Friday, September 22, 2006

Biphone

“Hello, is this Ms. LaFave?”

“Who wants to know?”

“This is Dick Cheney.”

“Dick who?”

“The vice president.”

“Oooh, what can I do for you, Dick?”

“I have a proposition for you.”

“I’m hot already.”

“As you may know, Condi has run off with this Canadian…”

“Who?”

“Condaleeza, you know, our secretary of state…”

“Oh, really.”

“Yes, and now we need someone we can count on to step in and…”

“Lure him away from her?”

“Well, yes, or…”

“I’m not shooting him in the face, Dick.”

“No, no, not that.”

“Easy, Dick.”

“How would you handle this then?”

“Just give him what he wants.”

“How will you know what he wants?”

“Are you kidding?”

“Well, no, sorry.”

“All I have to do is get him lateral, Dick, if you get my drift.”

“Lateral?”

“Yes, Dick, you know, sideways.”

“Don’t you mean unilateral?”

“You mean like the president, Dick?”

“Well, yes.”

“Well, no, Dick, he’s not really unilateral at all.”

“Who?”

“The president, Dick, he’s not even bilateral.”

“No?”

“No, Dick, the president is bipolar.”

“Bipolar?”

“Yes, Dick, bipolar, just like me, and maybe you.”

“Me?”

“And Congress too.”

“Well, I don’t know about that.”

“And we’ve all made some really, really, really bad choices, haven’t we, Dick?”

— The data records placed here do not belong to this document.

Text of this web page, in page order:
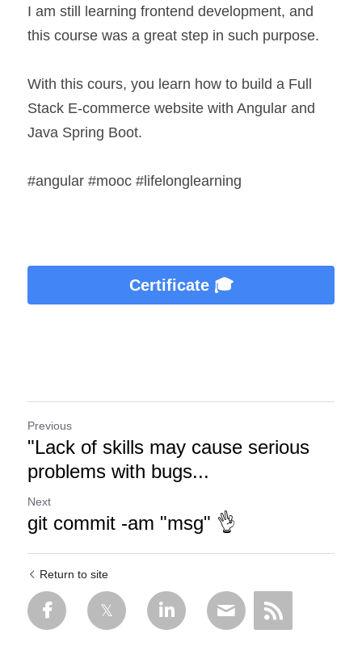
I am still learning frontend development, and
this course was a great step in such purpose.
With this cours, you learn how to build a Full
Stack E-commerce website with Angular and
Java Spring Boot.
#angular #mooc #lifelonglearning
Certificate 🎓
Previous
"Lack of skills may cause serious
problems with bugs...
Next
git commit -am "msg" 👌
Return to site
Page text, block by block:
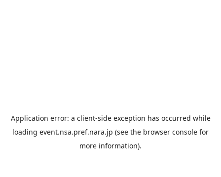
Application error: a client-side exception has occurred while
loading event.nsa.pref.nara.jp (see the browser console for
more information).
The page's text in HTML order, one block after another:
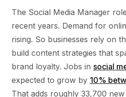
The Social Media Manager
recent years. Demand for
rising. So businesses rely on
build content strategies that
brand loyalty. Jobs in social
expected to grow by 10%
That adds roughly 33,700
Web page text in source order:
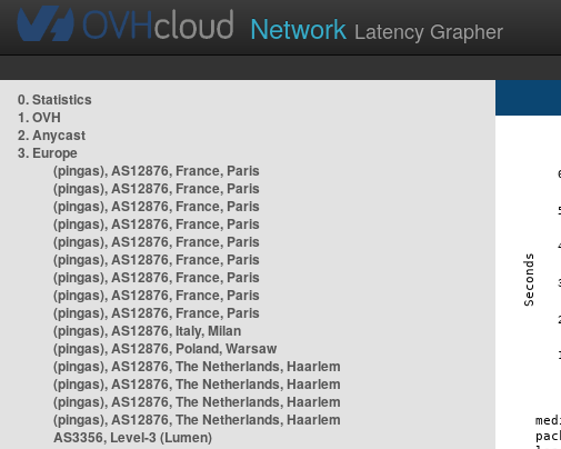
Network Latency Grapher
0. Statistics
1. OVH
2. Anycast
3. Europe
(pingas), AS12876, France, Paris
(pingas), AS12876, France, Paris
(pingas), AS12876, France, Paris
(pingas), AS12876, France, Paris
(pingas), AS12876, France, Paris
(pingas), AS12876, France, Paris
(pingas), AS12876, France, Paris
(pingas), AS12876, France, Paris
(pingas), AS12876, France, Paris
(pingas), AS12876, Italy, Milan
(pingas), AS12876, Poland, Warsaw
(pingas), AS12876, The Netherlands, Haarlem
(pingas), AS12876, The Netherlands, Haarlem
(pingas), AS12876, The Netherlands, Haarlem
(pingas), AS12876, The Netherlands, Haarlem
AS3356, Level-3 (Lumen)
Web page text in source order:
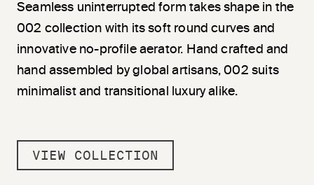
Seamless uninterrupted form takes shape in the
002 collection with its soft round curves and
innovative no-profile aerator. Hand crafted and
hand assembled by global artisans, 002 suits
minimalist and transitional luxury alike.
VIEW COLLECTION

“But we didn’t have any choice.”

“Be that as it may, Dick, if you still want me to do this for you, you have to promise me one thing.”

“What’s that?”

“Don’t rat me out, like that kid did.”

“I wouldn’t do that.”

“Yeah, right, is that what you told Scooter?”

“As long as you and I can, you know…”

“Why, Dick, you old whore you.”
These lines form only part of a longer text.